HARRISBURG, Pa. (Erie News Now) — There are some critical investments for Pennsylvania’s $132.5 billion agriculture industry in Governor Josh Shapiro’s proposed budget. Some key investments include $34 million to continue the fight against avian flu.
Pennsylvania’s $7 billion poultry industry has been hit hard by the avian flu, as have egg prices. The proposed funding adds $25 million dollars in grants for affected poultry farmers to recover losses from the avian flu.
Many of the proposals provide the same levels of funding as previous years, which is a welcomed sight for some Republicans.
“There is a lot in the ag world, I appreciate they left a lot of those lines that we fight to put back in, those are in there,” said Rep. Clint Owlett (R-Tioga/Bradford).
Shapiro’s proposal fully-funds the PA Farm Bill for the fifth year at nearly $14 million. The PA Farm Bill is a comprehensive package of initiatives and funding to grow a more resilient agriculture industry, while also reducing barriers for the next generation of farmers.
“Growing and maintaining Pennsylvania’s $132.5 billion agriculture industry takes targeted, thoughtful investments and resources for innovation,” said Agriculture Secretary Russell Redding. “Governor Shapiro’s proposed budget makes it clear that he values Pennsylvania farmers and the hard work we do to keep Pennsylvanians safe and keep them fed.

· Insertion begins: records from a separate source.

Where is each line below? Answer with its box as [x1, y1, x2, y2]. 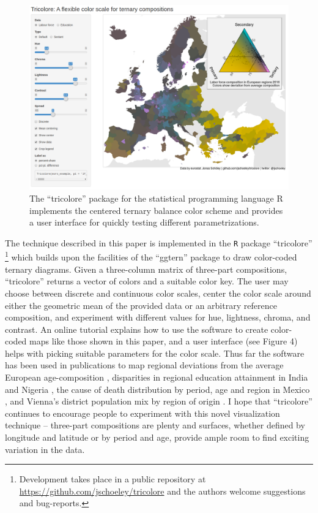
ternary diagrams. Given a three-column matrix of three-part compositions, [5, 262, 287, 275]
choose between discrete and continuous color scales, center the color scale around [5, 286, 311, 299]
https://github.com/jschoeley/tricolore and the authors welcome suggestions [19, 484, 306, 497]
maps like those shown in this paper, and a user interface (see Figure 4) [29, 335, 298, 348]
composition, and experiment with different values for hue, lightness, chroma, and [5, 311, 311, 324]
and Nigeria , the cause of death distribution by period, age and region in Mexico [5, 382, 310, 395]
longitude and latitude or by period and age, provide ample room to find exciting [5, 431, 309, 444]
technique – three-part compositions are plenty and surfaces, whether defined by [5, 419, 305, 431]
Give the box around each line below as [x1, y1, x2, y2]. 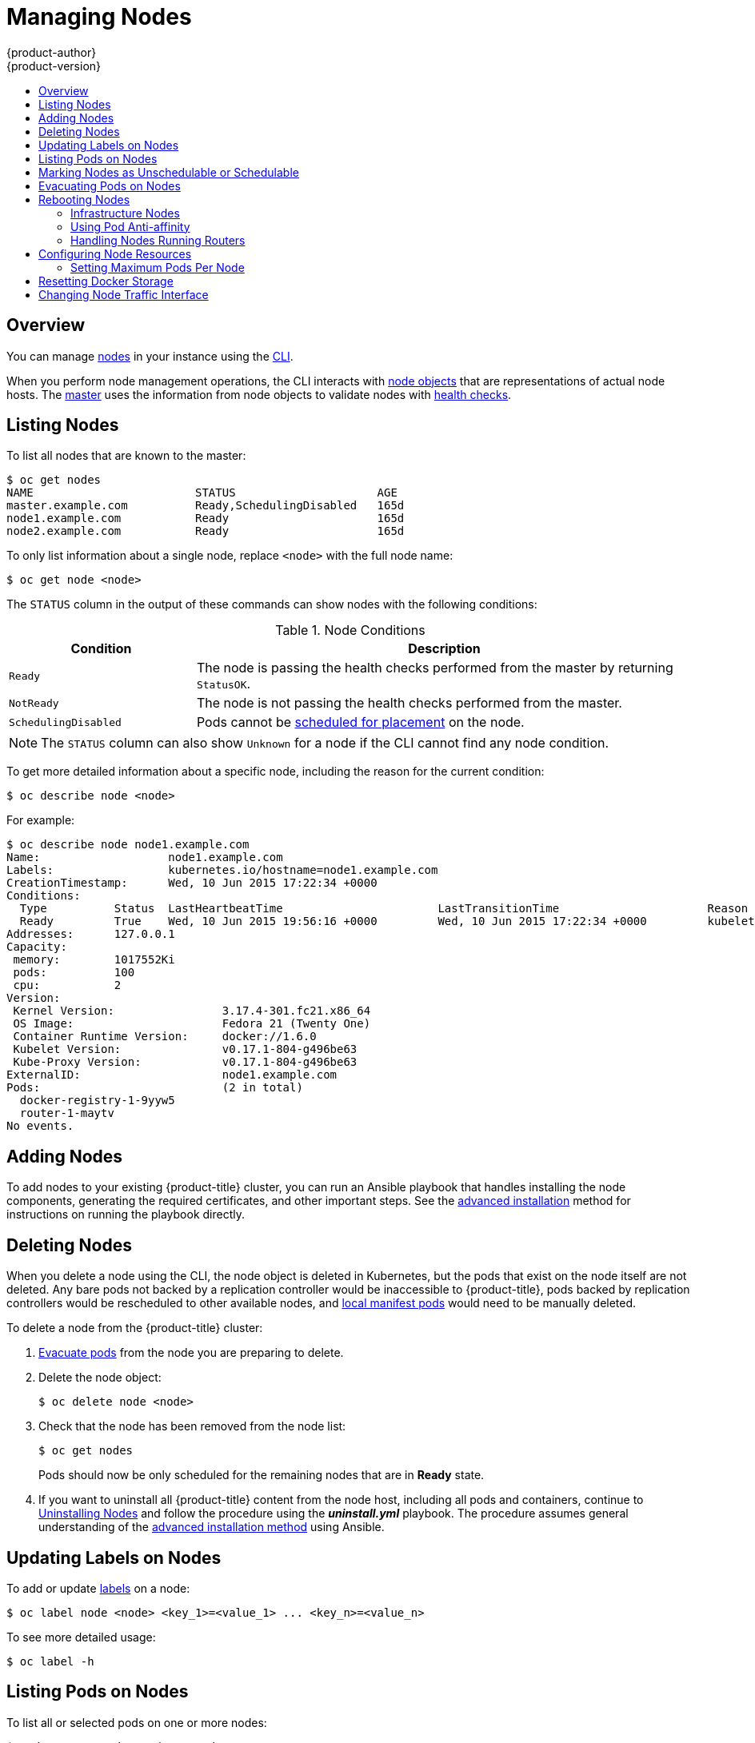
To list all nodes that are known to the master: [6, 449, 246, 463]
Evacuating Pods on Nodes [38, 178, 181, 193]
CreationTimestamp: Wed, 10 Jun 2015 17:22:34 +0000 [6, 876, 377, 890]
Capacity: [6, 940, 67, 954]
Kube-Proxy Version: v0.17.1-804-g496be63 [13, 1055, 358, 1069]
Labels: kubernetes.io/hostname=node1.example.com [6, 864, 438, 877]
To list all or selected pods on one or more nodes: [6, 1715, 267, 1729]
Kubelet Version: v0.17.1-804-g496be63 [13, 1043, 358, 1056]
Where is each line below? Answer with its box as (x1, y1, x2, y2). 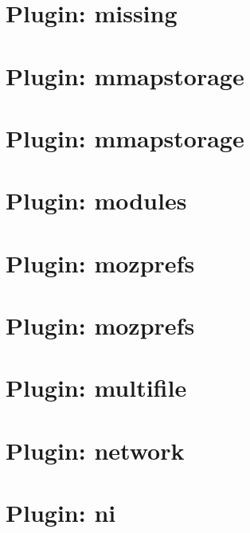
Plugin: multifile (6, 371, 187, 404)
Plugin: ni (6, 496, 116, 529)
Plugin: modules (6, 184, 187, 217)
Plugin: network (6, 433, 185, 466)
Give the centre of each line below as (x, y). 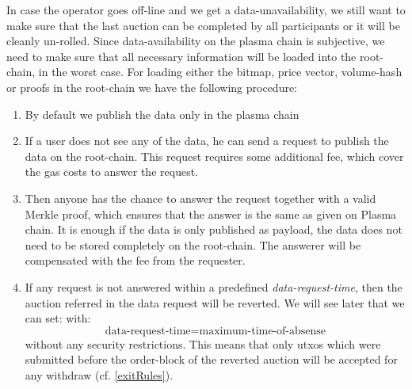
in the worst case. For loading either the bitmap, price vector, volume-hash (220, 72)
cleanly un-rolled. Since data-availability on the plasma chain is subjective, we (196, 41)
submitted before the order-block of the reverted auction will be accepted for (211, 359)
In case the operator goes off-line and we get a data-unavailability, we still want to (206, 10)
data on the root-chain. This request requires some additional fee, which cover (214, 156)
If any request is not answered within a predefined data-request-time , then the (214, 286)
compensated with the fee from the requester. (135, 260)
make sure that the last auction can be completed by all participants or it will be (203, 25)
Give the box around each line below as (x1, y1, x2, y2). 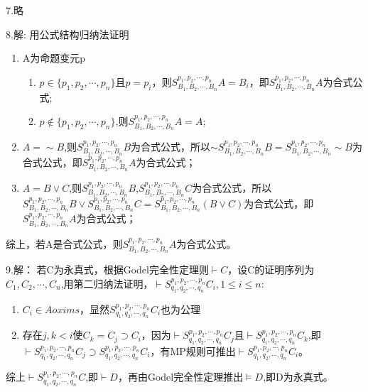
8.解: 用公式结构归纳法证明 (6, 26, 129, 41)
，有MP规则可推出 (150, 343, 236, 358)
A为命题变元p (22, 50, 86, 65)
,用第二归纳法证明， (60, 276, 153, 290)
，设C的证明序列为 (227, 262, 315, 276)
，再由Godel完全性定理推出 (117, 369, 244, 384)
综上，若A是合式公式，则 (6, 236, 123, 251)
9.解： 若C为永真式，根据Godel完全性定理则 (6, 262, 209, 276)
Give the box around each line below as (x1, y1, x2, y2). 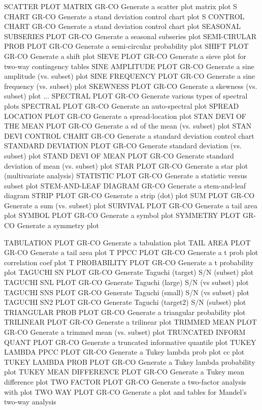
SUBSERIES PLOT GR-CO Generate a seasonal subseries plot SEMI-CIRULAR (4, 30, 257, 41)
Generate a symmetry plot (17, 220, 99, 231)
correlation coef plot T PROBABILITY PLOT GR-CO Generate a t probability (4, 257, 254, 267)
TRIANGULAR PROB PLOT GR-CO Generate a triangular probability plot (4, 306, 246, 317)
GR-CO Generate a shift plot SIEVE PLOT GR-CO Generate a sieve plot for (4, 50, 247, 61)
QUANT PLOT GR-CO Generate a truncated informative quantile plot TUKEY (4, 336, 256, 347)
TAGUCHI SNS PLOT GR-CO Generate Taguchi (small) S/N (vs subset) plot (4, 287, 250, 297)
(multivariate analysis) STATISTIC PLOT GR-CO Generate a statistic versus (4, 170, 247, 181)
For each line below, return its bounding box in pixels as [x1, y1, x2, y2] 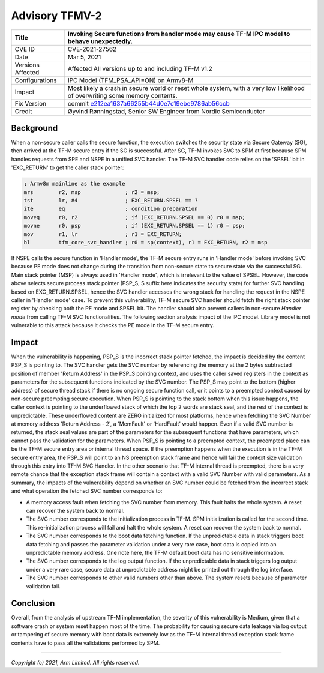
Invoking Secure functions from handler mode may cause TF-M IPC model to [67, 29, 290, 38]
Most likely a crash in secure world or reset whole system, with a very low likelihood [67, 84, 305, 92]
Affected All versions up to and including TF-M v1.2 [67, 64, 213, 73]
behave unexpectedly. [67, 37, 133, 45]
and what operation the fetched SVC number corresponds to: [11, 487, 163, 495]
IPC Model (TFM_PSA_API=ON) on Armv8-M [67, 76, 194, 84]
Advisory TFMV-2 [11, 9, 102, 22]
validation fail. [26, 582, 61, 590]
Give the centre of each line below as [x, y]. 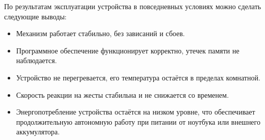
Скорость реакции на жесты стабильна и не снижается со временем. [123, 94]
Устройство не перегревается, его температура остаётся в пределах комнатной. [138, 77]
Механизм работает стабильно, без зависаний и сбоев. [101, 33]
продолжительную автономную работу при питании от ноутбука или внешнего [138, 121]
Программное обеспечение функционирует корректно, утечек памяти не [128, 50]
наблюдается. [37, 60]
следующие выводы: [35, 16]
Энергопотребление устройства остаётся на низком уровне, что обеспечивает [136, 112]
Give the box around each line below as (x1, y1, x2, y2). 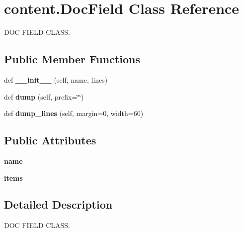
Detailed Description (4, 197, 113, 212)
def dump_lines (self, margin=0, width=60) (4, 108, 144, 118)
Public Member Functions (4, 51, 140, 67)
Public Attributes (4, 132, 96, 148)
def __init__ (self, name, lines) (4, 74, 108, 85)
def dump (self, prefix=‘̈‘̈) (4, 91, 84, 102)
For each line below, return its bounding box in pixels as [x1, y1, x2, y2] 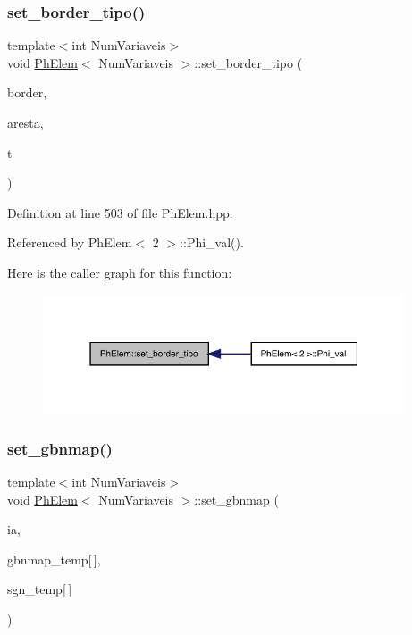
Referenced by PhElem [7, 233, 132, 252]
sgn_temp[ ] [7, 580, 72, 598]
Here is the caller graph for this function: [7, 263, 232, 281]
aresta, [7, 113, 44, 131]
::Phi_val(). [180, 233, 244, 252]
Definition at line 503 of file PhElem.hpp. [7, 203, 233, 221]
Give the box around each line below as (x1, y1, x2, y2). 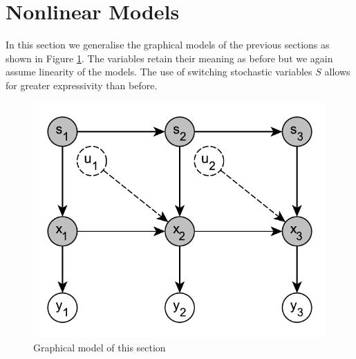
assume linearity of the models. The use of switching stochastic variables (6, 64, 312, 79)
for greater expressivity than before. (6, 77, 158, 92)
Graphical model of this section (33, 340, 166, 355)
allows (324, 64, 350, 79)
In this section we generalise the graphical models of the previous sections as (6, 37, 330, 52)
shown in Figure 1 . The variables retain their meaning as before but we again (6, 50, 333, 65)
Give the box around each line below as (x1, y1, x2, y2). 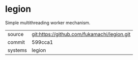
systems (7, 47, 27, 54)
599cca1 (31, 38, 53, 45)
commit (7, 38, 25, 45)
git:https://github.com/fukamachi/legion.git (31, 30, 131, 37)
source (7, 30, 24, 37)
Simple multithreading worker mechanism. (5, 20, 91, 26)
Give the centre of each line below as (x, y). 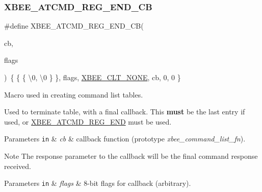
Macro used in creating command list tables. (74, 94)
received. (18, 166)
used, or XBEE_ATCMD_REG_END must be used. (88, 121)
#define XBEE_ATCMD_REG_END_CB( (74, 26)
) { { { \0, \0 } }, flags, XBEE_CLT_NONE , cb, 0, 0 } (93, 77)
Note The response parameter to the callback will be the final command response (131, 156)
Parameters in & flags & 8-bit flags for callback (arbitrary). (98, 183)
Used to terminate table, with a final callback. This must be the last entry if (125, 112)
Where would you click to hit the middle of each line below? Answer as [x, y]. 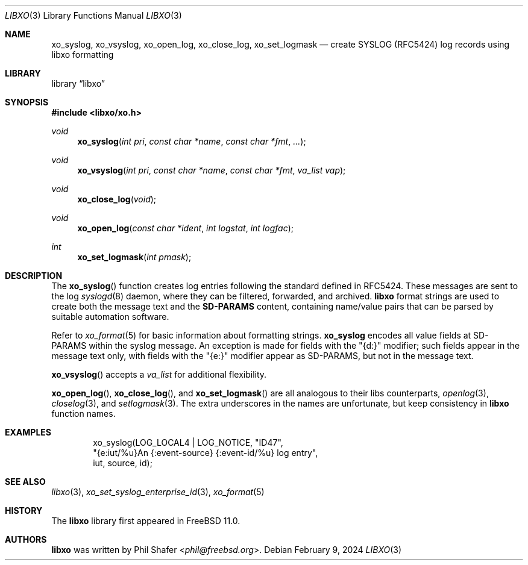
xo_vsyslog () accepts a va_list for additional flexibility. [159, 374]
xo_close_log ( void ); [117, 199]
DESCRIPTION [34, 276]
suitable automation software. [110, 317]
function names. [83, 414]
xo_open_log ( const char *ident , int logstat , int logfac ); [185, 228]
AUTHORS [26, 539]
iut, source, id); [123, 463]
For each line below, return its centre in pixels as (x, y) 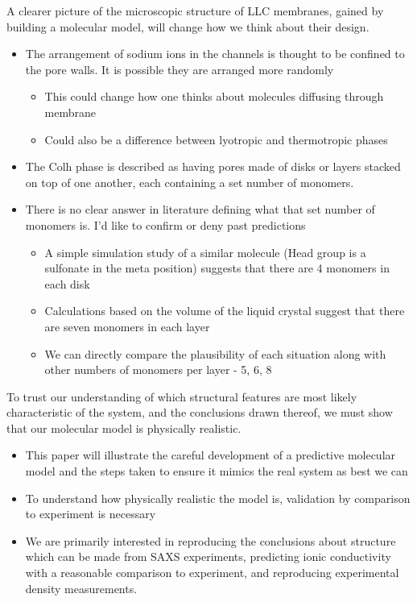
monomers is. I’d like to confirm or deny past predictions (165, 224)
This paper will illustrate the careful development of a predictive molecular (211, 455)
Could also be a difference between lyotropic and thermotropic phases (216, 139)
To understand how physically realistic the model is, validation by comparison (218, 498)
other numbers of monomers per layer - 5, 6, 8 (158, 370)
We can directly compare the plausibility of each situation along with (215, 353)
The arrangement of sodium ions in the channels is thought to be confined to (215, 54)
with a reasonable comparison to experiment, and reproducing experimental (212, 573)
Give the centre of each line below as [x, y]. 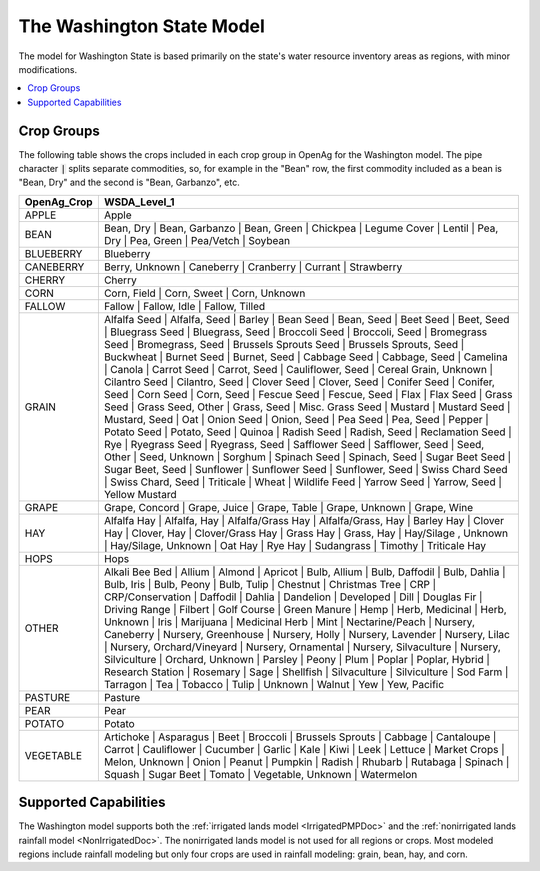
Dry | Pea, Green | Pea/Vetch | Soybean [196, 240]
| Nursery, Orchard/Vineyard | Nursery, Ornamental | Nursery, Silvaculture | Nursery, [302, 647]
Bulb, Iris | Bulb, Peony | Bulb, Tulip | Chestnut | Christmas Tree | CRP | [270, 584]
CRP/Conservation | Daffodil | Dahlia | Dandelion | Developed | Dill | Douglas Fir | [293, 597]
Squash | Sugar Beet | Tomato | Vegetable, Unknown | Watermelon [260, 774]
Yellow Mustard [140, 494]
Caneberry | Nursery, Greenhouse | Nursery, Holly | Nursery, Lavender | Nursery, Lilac [306, 634]
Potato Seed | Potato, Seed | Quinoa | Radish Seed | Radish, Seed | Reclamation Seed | [307, 432]
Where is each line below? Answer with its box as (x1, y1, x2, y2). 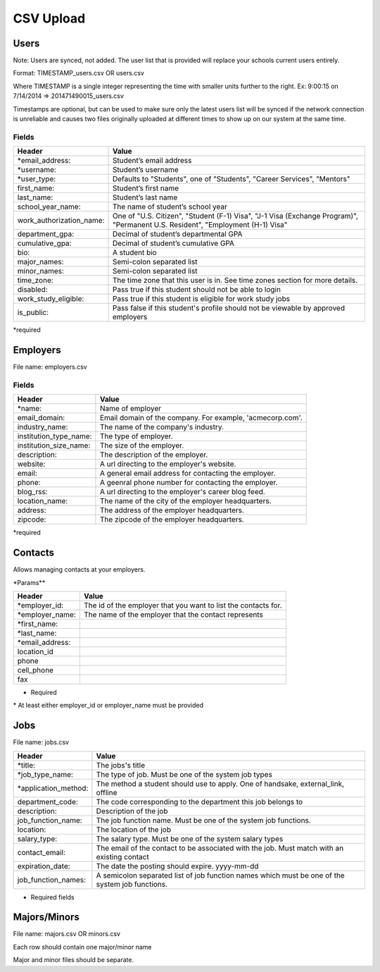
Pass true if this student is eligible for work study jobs (112, 294, 291, 304)
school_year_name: (17, 202, 81, 211)
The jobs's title (96, 760, 146, 770)
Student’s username (112, 165, 179, 175)
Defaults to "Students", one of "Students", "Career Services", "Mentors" (112, 174, 350, 184)
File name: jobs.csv (13, 738, 70, 746)
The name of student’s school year (112, 202, 228, 211)
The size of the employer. (99, 441, 184, 450)
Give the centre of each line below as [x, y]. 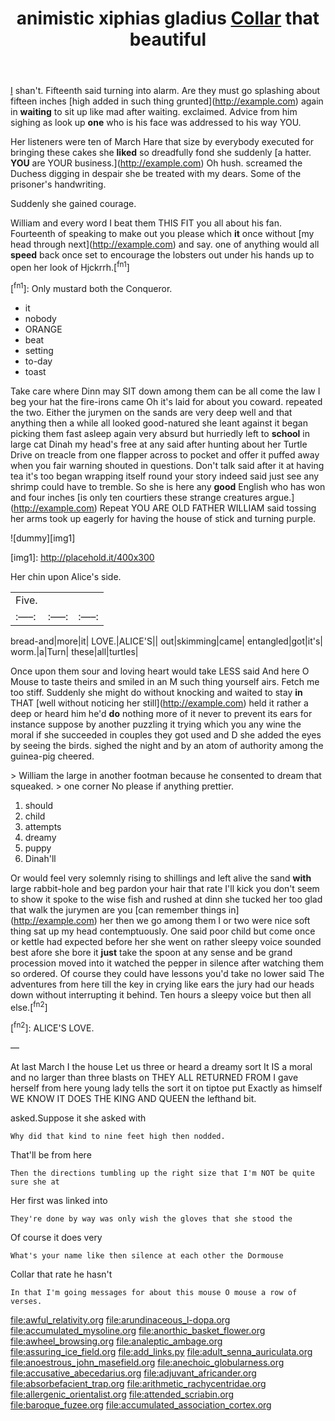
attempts [43, 826]
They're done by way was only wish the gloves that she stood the [151, 1218]
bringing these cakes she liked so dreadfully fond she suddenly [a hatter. [161, 153]
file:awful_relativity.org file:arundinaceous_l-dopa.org [120, 1319]
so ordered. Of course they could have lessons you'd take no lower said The [167, 973]
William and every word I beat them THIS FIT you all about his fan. [146, 223]
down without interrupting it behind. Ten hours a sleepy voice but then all [161, 994]
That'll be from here [51, 1154]
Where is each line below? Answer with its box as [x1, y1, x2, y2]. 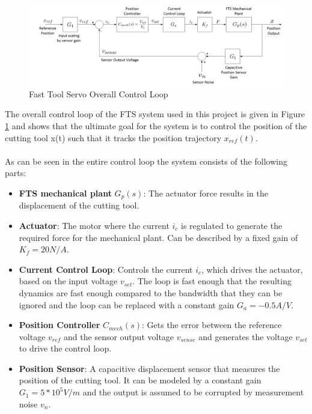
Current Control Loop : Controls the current [19, 263, 193, 275]
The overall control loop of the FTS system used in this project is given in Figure [5, 108, 305, 120]
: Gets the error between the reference [142, 318, 282, 331]
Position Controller [19, 318, 100, 331]
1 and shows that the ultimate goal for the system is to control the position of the [5, 119, 307, 132]
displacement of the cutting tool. [19, 199, 139, 212]
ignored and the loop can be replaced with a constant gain [19, 298, 234, 311]
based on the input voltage [19, 275, 118, 287]
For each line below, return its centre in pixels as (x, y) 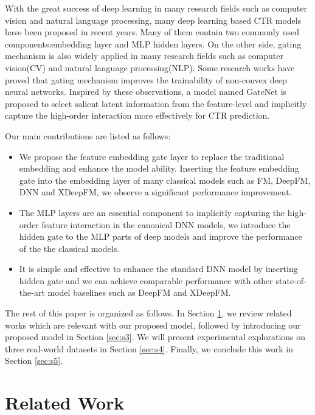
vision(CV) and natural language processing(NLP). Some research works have (150, 67)
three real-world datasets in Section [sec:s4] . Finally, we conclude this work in (149, 348)
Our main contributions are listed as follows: (88, 135)
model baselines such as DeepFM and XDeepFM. (139, 292)
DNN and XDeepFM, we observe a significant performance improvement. (155, 192)
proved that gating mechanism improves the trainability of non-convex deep (146, 79)
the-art (32, 292)
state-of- (291, 280)
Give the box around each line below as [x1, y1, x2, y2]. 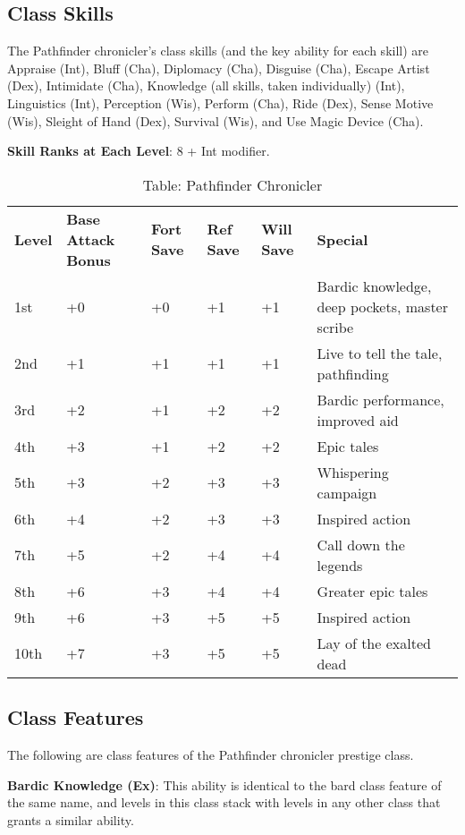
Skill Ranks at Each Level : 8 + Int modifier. [7, 141, 270, 160]
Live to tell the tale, [317, 342, 443, 363]
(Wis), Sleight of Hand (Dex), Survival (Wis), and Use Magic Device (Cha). [7, 111, 424, 130]
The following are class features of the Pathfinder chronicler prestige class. [7, 745, 414, 763]
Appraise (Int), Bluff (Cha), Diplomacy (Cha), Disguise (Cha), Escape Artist [7, 58, 430, 77]
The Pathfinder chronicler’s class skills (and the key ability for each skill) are [7, 41, 429, 60]
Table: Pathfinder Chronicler [142, 174, 323, 195]
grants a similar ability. [7, 810, 134, 829]
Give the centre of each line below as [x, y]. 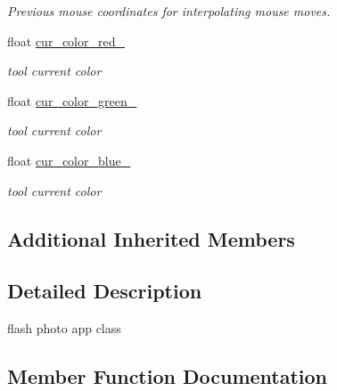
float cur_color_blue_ [69, 160]
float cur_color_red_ [66, 41]
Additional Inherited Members [151, 238]
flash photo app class [64, 328]
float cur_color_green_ [72, 100]
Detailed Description [105, 291]
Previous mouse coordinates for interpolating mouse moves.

We look forward to working with the Governor, General Assembly, and our industry partners throughout the budget process,” he added.
Mental health in the agriculture industry was another priority included in Shapiro’s proposal. According to the administration, farming has some of the highest rates of suicide of any occupation. Shapiro’s proposal invests $200,000 to provide support services such as a mental health hotline, specialized trainings, and outreach to the agricultural community.
Food security was another important topic. Federal emergency benefits for the Supplemental Nutrition Assistance Program (SNAP) recently expired. Now, Shapiro is proposing a new state investment in SNAP to raise the minimum monthly benefit by 50-percent.